*** Supplied records ***

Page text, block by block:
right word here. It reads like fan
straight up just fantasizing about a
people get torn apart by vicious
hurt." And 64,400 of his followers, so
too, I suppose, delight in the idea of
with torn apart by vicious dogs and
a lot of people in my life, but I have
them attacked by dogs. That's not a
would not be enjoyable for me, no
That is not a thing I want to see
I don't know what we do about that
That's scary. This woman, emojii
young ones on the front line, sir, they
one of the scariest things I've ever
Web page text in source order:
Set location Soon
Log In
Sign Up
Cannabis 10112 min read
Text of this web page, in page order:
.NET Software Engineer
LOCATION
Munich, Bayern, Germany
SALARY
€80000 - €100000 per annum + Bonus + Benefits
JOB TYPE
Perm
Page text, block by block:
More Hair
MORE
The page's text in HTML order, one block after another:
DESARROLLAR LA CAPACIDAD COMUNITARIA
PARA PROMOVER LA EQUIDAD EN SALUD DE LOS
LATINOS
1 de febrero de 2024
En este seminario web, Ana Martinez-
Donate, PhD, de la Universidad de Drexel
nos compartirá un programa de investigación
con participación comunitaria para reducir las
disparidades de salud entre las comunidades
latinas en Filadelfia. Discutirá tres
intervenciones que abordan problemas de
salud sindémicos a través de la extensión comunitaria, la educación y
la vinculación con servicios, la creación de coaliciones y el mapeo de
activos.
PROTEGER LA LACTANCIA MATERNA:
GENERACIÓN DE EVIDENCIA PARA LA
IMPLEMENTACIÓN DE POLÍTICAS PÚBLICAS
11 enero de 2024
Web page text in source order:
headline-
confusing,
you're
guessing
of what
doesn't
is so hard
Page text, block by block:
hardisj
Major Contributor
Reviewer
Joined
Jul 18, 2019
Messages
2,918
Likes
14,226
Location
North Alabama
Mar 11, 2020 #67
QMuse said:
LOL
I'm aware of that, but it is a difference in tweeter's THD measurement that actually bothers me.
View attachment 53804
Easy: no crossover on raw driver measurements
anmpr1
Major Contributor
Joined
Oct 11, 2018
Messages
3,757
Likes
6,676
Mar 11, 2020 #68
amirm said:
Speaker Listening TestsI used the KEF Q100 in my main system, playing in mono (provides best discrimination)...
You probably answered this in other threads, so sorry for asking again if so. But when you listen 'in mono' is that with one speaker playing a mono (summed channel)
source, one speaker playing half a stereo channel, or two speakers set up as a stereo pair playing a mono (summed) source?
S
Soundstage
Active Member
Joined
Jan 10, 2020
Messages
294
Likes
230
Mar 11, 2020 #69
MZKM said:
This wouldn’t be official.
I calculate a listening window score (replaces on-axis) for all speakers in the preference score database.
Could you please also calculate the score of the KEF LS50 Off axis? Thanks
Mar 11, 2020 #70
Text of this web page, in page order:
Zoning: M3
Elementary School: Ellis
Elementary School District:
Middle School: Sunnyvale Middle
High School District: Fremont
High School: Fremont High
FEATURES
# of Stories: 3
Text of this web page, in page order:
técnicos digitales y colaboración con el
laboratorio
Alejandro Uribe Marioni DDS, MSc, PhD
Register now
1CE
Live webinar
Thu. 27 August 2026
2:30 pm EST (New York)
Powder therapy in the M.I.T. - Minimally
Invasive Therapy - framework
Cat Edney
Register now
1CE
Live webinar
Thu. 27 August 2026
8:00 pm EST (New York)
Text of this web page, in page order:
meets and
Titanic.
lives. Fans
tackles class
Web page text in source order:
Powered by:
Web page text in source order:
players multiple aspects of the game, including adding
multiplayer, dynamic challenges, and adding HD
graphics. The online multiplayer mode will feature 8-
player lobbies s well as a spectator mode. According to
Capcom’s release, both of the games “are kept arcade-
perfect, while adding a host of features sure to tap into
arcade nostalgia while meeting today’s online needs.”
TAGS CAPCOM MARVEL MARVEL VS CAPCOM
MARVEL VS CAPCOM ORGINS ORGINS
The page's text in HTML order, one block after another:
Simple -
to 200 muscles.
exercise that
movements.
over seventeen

*** End of Supplied records ***

Activity ->
Which lines hold the word "about"? Copy each of them from the records.

Answer section ->
straight up just fantasizing about a
I don't know what we do about that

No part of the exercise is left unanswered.